A l’instar de tous les secteurs de la société, le monde de l’art et de la culture  est aujourd’hui appelé à une restructuration en profondeur pour réussir sa révolution.
Conscients de l’urgence de la situation, le trio Mounir Argui, Jamel Madani et Faouzia Thabet a donné samedi dernier une présentation de la pièce «Zanket ânnakni» (Impasse étreins-moi) dont les recettes seront versées exclusivement au profit des familles des martyrs de la révolution tunisienne à Sidi Bouzid et Kasserine.

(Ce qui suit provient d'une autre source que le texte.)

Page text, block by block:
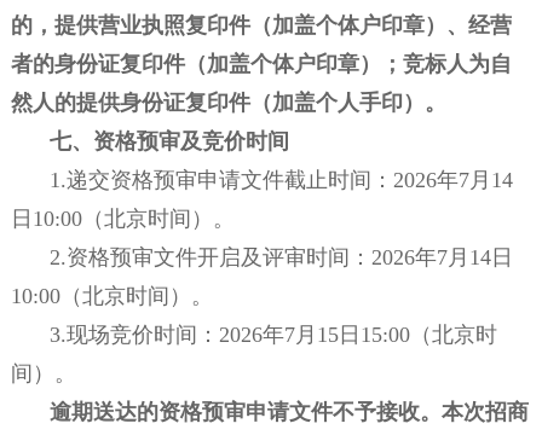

Une dizaine de spectateurs ont participé pour soutenir cette noble cause. Un nouvel air qui s’annonce prometteur pour les artistes qui étaient enchaînés. Certes, pendant l’ancien régime, la censure était réelle, mais les artistes traitaient avec. Il y avait quelques artistes qui osaient aller un peu plus loin, mais sans vraiment pouvoir dire grand-chose. Il y avait une sorte de crainte et ce régime a pu créer chez les artistes une réaction spontanée d’autocensure qui ne permettait pas d’aller loin.
Un nouveau paysage culturel après la révolution vient d’être créé et qui devrait annuler toutes les pratiques de contrôle et de censure qui paralysaient les arts et la culture, et soutenir tous les artistes et intellectuels victimes de l’ancien régime.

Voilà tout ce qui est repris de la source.